(Problem) Exact copy without images: repeat every entry as written.

(Information)
>>

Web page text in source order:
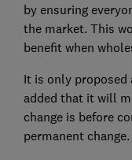
by ensuring
the market. This
benefit when
It is only proposed
added that it will
change is before
permanent change.
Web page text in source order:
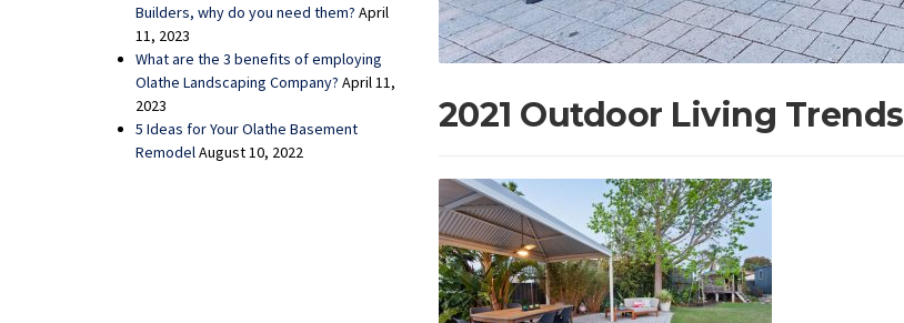
2021 Outdoor Living Trends
Builders, why do you need them? April
11, 2023
What are the 3 benefits of employing
Olathe Landscaping Company? April 11,
2023
5 Ideas for Your Olathe Basement
RemodelAugust 10, 2022
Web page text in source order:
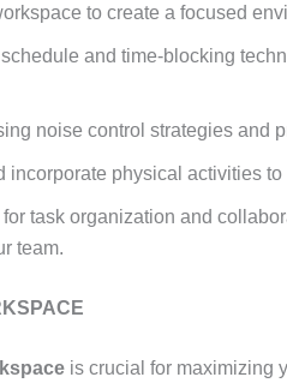
to create a focused
and time-blocking
noise control strategies and
incorporate physical activities
task organization and
team.
is crucial for maximizing
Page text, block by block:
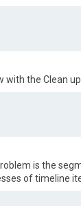
with the Clean
is the
of timeline
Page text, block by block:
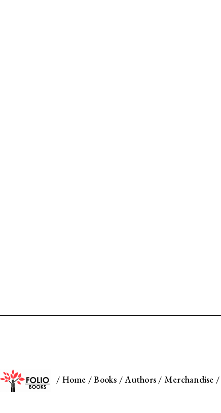
/ Home /Books /Authors / Merchandise /
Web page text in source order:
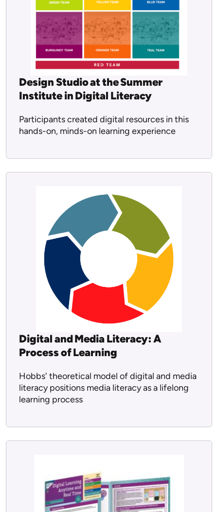
Design Studio at the Summer
Institute in Digital Literacy
Participants created digital resources in this
hands-on, minds-on learning experience
Digital and Media Literacy: A
Process of Learning
Hobbs' theoretical model of digital and media
literacy positions media literacy as a lifelong
learning process
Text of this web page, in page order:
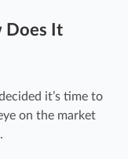
Does It
it’s time to
on the market
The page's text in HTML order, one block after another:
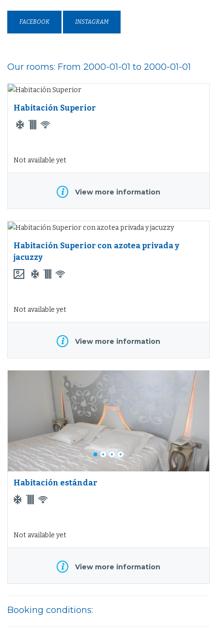
FACEBOOK INSTAGRAM
Our rooms: From 2000-01-01 to 2000-01-01
Habitación Superior
Not available yet
View more information
Habitación Superior con azotea privada y
jacuzzy
Not available yet
View more information
Habitación estándar
Not available yet
View more information
Booking conditions:
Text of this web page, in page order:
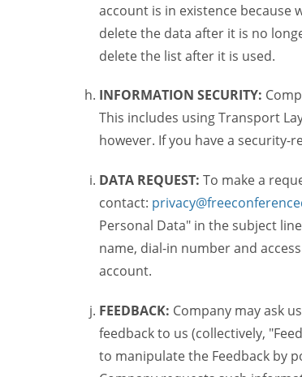
account is in existence because
delete the data after it is no
delete the list after it is used.
INFORMATION SECURITY:
This includes using Transport
however. If you have a security-
DATA REQUEST: To make a
contact:
Personal Data" in the subject
name, dial-in number and
account.
FEEDBACK: Company may ask
feedback to us (collectively,
to manipulate the Feedback by
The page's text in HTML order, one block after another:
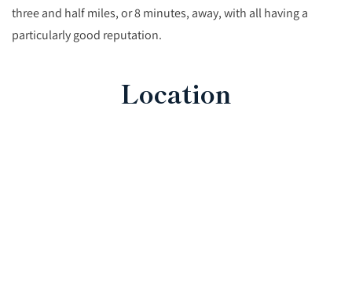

<<

(The answer)
Web page text in source order:
by ensuring
the market. This
benefit when
It is only proposed
added that it will
change is before
permanent change.
Web page text in source order:
2021 Outdoor Living Trends
Builders, why do you need them? April
11, 2023
What are the 3 benefits of employing
Olathe Landscaping Company? April 11,
2023
5 Ideas for Your Olathe Basement
RemodelAugust 10, 2022
Web page text in source order:
to create a focused
and time-blocking
noise control strategies and
incorporate physical activities
task organization and
team.
is crucial for maximizing
Page text, block by block:
with the Clean
is the
of timeline
Page text, block by block:
/ Home /Books /Authors / Merchandise /
Web page text in source order:
Design Studio at the Summer
Institute in Digital Literacy
Participants created digital resources in this
hands-on, minds-on learning experience
Digital and Media Literacy: A
Process of Learning
Hobbs' theoretical model of digital and media
literacy positions media literacy as a lifelong
learning process
Text of this web page, in page order:
Does It
it’s time to
on the market
The page's text in HTML order, one block after another:
FACEBOOK INSTAGRAM
Our rooms: From 2000-01-01 to 2000-01-01
Habitación Superior
Not available yet
View more information
Habitación Superior con azotea privada y
jacuzzy
Not available yet
View more information
Habitación estándar
Not available yet
View more information
Booking conditions:
Text of this web page, in page order:
account is in existence because
delete the data after it is no
delete the list after it is used.
INFORMATION SECURITY:
This includes using Transport
however. If you have a security-
DATA REQUEST: To make a
contact:
Personal Data" in the subject
name, dial-in number and
account.
FEEDBACK: Company may ask
feedback to us (collectively,
to manipulate the Feedback by
The page's text in HTML order, one block after another:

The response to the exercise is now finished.